Except for this fellow waiting to sell someone a doughnut.


I walked through the Northstar Center food court, and saw the owner of a small hot dog stand sitting in his business, alone; no customers. Bought some gift certificates. Walked to the spot where I take pictures of weekly construction, thinking about who will fill these buildings when they’re done - no, don’t go down there. Spirits up!

The toll of pessimistic thinking is hard to avoid, especially if you open up Twitter and doomsurf (not my word) for a while. I’m just done with people who begin any tweet with WOW or those who say “Must read, absolutely terrifying.”

You know what? Nnnnnno.

Twitter has quickly become the equivalent of the ham-radio broadcasts in post-apocalyptic movies.

Went to the grocery store to find yeast, and found it. I always feel as if I’ve sealed my fate by going to the grocery store. That’s it, that was the time, you got it. Or gave it. But I move fast, use wipes to open doors, lather up during the shopping experience, use self-checkout. The depletion is far less than earlier in the week. Produce bountiful; bagged lettuce now back in stock. Canned beans still a hot item.

Conjecture: the cheap soup, like the Campbell’s Chicken Noodle, is out because people are unsure whether they’ll really need it, and they don’t want to pop for the more expensive soups. OR, they figure that if they do get to the soup-slurping point, the brand won’t matter. OR, they are making economic calculations that say times are going to be tight for quite a while, and the days of fancy soup are over.

OR, all of the above.

Not leaving tomorrow. Have to leave Friday. Meanwhile, wife goes to work - no one in the office except her and her boss.

The afternoons are the worst. I think. But it will be green soon, and that will help.

Sorry this isn’t more upbeat, but the original text was an entry considering “hey, what if I die from this? Could happen. ” Not today.


    This stuff is utterly mediocre.

It’s one of those whiskeys that provides absolutely no distinctive impression at all, except for a few notes that make you think “I suppose I can drink this, but I wish I didn't have to.”

The backstory, which cannot be copied, is here. Couple guys who ran a pub, bot into the business - or so the website says; I'm generally suspiciousn of any story that gives a brand some great long-standing stature. But it seems true, based on what I see elsewhere.

On the Grants Scale: 5.

What is the Grants Scale? Something I made up. Grants is the third largest selling whiskey in the world, at least in 2010.

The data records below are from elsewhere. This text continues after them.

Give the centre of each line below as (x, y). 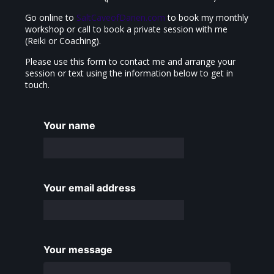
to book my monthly (207, 18)
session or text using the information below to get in (129, 73)
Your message (78, 250)
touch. (38, 85)
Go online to (51, 18)
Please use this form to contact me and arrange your (131, 62)
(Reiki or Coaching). (63, 41)
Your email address (90, 187)
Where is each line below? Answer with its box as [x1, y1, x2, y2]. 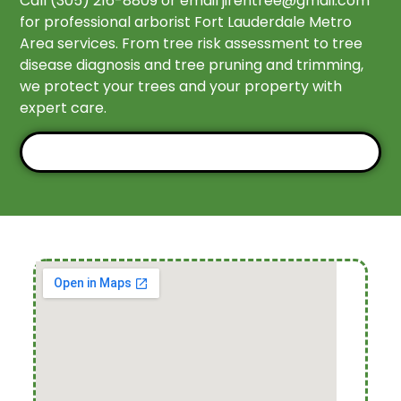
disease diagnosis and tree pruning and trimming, [20, 54, 364, 75]
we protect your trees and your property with [20, 75, 343, 97]
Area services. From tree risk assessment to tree [20, 32, 363, 54]
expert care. [20, 97, 107, 118]
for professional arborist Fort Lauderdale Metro [20, 11, 353, 32]
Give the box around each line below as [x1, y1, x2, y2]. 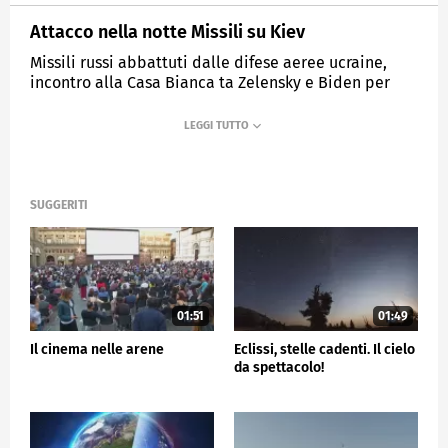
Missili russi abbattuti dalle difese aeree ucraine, [30, 52, 387, 72]
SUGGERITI [30, 198, 88, 213]
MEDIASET [51, 143, 100, 157]
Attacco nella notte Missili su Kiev [30, 20, 305, 43]
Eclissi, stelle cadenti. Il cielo [234, 340, 415, 358]
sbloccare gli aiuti [30, 92, 161, 112]
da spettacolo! [234, 358, 324, 376]
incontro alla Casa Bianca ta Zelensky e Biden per [30, 72, 390, 92]
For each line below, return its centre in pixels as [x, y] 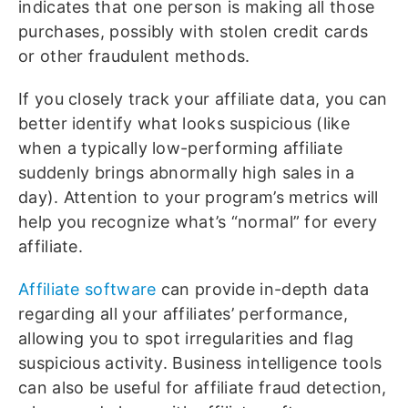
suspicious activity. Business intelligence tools [200, 363]
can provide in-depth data [263, 290]
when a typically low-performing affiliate [181, 148]
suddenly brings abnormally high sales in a [187, 173]
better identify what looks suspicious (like [184, 124]
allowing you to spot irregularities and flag [186, 339]
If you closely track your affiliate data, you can [203, 99]
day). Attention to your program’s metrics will [199, 198]
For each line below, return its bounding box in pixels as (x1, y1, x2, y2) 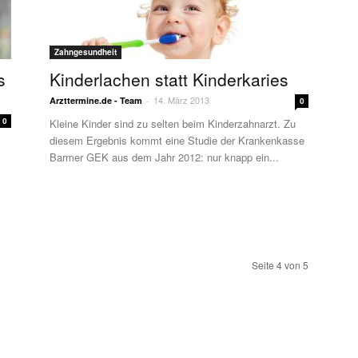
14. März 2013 (153, 93, 209, 106)
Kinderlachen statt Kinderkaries (50, 67, 288, 91)
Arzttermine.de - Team (50, 94, 142, 106)
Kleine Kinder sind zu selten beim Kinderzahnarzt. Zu (50, 116, 296, 131)
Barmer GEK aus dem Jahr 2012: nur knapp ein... (50, 149, 279, 165)
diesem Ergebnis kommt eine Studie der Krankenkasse (50, 133, 304, 148)
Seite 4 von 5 (252, 258, 308, 272)
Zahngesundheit (54, 46, 117, 58)
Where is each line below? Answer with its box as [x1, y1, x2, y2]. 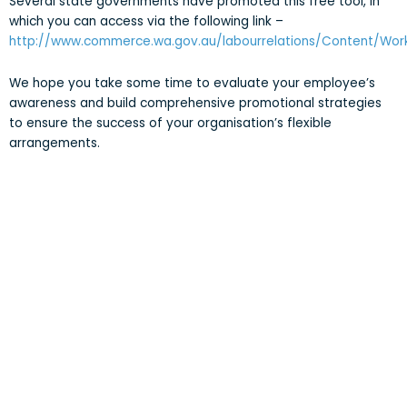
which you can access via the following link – [9, 13, 283, 31]
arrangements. [9, 134, 100, 152]
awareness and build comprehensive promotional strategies [9, 94, 382, 112]
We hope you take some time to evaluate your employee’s [9, 74, 375, 92]
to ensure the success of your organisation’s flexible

Mr. Grant, back in the day, founded a distillery named Glenfiddich - so there’s some quality in the marrow of the brand. I expect a lot of people who are whiskey snobs don’t like Grants, but they never had the experience I had the first time I had one. I had been on a train from New York for most of the day, and was now at the airport waiting to board. Was tending two high school students. They were chatting away and doing the phone thing, so I went to the nearby bar for a drink, and Grants was on the menu. Never had one. It was the most delicious thing I had ever had, and I’m sure a lot of that was the day, the trip, the smooth, collegial, mass-market taste of the hooch. But it really worked nicely with ice. I’ve had a bottle in the shelf ever since.

Anyway, the label! We’re here to talk about the label.

It has the style of the era filtered through a century of drift. It’s not entirely unlike the labels of the era, except that it’s cleaner, and also a bit more cluttered. In short, it looks like the original redone for modern visual palates - historical, but given a refresh because someone bought a venerable small distillery and is introducing it to a wider audience, BUT the price point says it has to stand out.

Give it a slogan that sounds like something they've been saying in pubs for ages! Even though they haven't.








A town of 33,000 souls, give or take. Wikipedia:

"Founded in 1829, it was named after President Andrew Jackson. By the late 19th century, it had developed as a railroad hub and was known as the crossroads of Michigan. By 1910 it had strong manufacturing of a variety of automobiles and parts and was also a center of corset manufacturing into the 1920s. As an industrial city, it attracted numerous migrants from the American South, both white and black, and European immigrants who were seeking better economic opportunity.

"The first state prison was built here. By 1882 it had developed as the largest walled prison in the world, containing both factory facilities and farmland."

There's a distinction.

It was the worst of times, it was the worst of times.


Seriously, two bad ideas right there - but at least the tall one honestly expresses its era, as opposed to the one that expresses its era with ersatz gimcrack stylings.
It was the worst of times, it was the worst of times.

Seriously, two bad ideas right there - but at least the tall one honestly expresses its era, as opposed to the one that expresses its era with ersatz gimcrack stylings.
Turn around, and it’s quite heartening

That’s lovely, and the trees add something instead of taking it away.

Opened in 1930, the last of the town’s big movie houses. (Gee, wonder why.) Now renovated and open for business.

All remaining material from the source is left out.